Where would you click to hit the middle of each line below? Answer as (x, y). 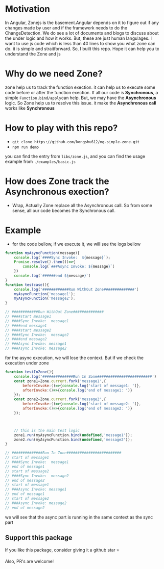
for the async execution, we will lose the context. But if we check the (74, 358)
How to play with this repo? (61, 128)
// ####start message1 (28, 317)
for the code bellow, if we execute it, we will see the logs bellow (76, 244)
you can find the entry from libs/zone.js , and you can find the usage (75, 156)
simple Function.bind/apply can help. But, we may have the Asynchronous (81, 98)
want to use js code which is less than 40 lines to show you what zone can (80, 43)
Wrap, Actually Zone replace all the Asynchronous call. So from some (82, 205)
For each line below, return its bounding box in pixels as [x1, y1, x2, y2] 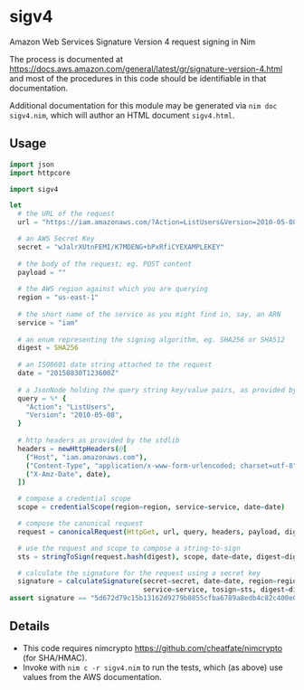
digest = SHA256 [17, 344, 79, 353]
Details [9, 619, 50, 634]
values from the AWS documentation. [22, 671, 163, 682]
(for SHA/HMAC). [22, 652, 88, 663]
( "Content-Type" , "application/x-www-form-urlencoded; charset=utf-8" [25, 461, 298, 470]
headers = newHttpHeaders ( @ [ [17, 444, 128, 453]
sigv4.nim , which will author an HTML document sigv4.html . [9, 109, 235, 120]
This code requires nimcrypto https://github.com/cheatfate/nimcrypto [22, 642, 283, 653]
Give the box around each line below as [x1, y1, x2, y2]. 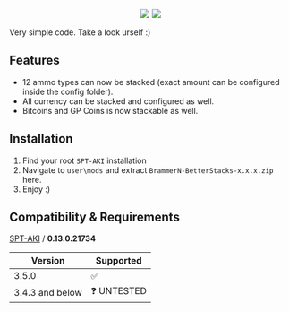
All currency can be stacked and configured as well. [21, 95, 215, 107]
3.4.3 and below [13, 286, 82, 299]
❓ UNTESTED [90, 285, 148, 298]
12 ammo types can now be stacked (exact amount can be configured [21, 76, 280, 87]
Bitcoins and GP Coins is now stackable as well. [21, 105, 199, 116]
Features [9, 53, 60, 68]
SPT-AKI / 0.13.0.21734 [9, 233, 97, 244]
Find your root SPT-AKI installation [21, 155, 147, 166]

==

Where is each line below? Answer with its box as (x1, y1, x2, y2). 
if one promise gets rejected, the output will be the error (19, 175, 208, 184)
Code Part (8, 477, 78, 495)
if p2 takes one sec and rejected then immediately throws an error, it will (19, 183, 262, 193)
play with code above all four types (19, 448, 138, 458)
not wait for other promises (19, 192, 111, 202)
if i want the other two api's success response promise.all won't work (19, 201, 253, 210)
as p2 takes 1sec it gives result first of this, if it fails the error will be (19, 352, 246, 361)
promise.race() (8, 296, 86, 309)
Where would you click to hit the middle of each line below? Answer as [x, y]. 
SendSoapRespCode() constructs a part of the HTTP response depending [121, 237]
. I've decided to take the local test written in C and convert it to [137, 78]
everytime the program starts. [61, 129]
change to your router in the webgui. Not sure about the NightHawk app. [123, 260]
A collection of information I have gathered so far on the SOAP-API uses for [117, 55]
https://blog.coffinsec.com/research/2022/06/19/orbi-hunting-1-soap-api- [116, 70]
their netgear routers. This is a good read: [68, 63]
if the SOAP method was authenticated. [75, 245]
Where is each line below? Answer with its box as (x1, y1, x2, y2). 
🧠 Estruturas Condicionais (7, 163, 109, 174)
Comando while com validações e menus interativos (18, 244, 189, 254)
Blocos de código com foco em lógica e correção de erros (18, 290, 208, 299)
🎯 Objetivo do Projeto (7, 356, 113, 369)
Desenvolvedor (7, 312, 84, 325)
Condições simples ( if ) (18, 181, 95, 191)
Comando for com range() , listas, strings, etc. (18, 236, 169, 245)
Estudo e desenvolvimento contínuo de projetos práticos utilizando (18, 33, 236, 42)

• [ABOUT THIS TASK]:
Out of the data above, set down the lines from the one with "as p2 takes" to the one with "Estudo e desenvolvimento", both included, exactly as written and with no additions.

• [YOUR RESPONSE]:
as p2 takes 1sec it gives result first of this, if it fails the error will be (19, 352, 246, 361)
promise.race() (8, 296, 86, 309)
Where would you click to hit the middle of each line below? Answer as [x, y]. 
SendSoapRespCode() constructs a part of the HTTP response depending [121, 237]
. I've decided to take the local test written in C and convert it to [137, 78]
everytime the program starts. [61, 129]
change to your router in the webgui. Not sure about the NightHawk app. [123, 260]
A collection of information I have gathered so far on the SOAP-API uses for [117, 55]
https://blog.coffinsec.com/research/2022/06/19/orbi-hunting-1-soap-api- [116, 70]
their netgear routers. This is a good read: [68, 63]
if the SOAP method was authenticated. [75, 245]
Where is each line below? Answer with its box as (x1, y1, x2, y2). 
🧠 Estruturas Condicionais (7, 163, 109, 174)
Comando while com validações e menus interativos (18, 244, 189, 254)
Blocos de código com foco em lógica e correção de erros (18, 290, 208, 299)
🎯 Objetivo do Projeto (7, 356, 113, 369)
Desenvolvedor (7, 312, 84, 325)
Condições simples ( if ) (18, 181, 95, 191)
Comando for com range() , listas, strings, etc. (18, 236, 169, 245)
Estudo e desenvolvimento contínuo de projetos práticos utilizando (18, 33, 236, 42)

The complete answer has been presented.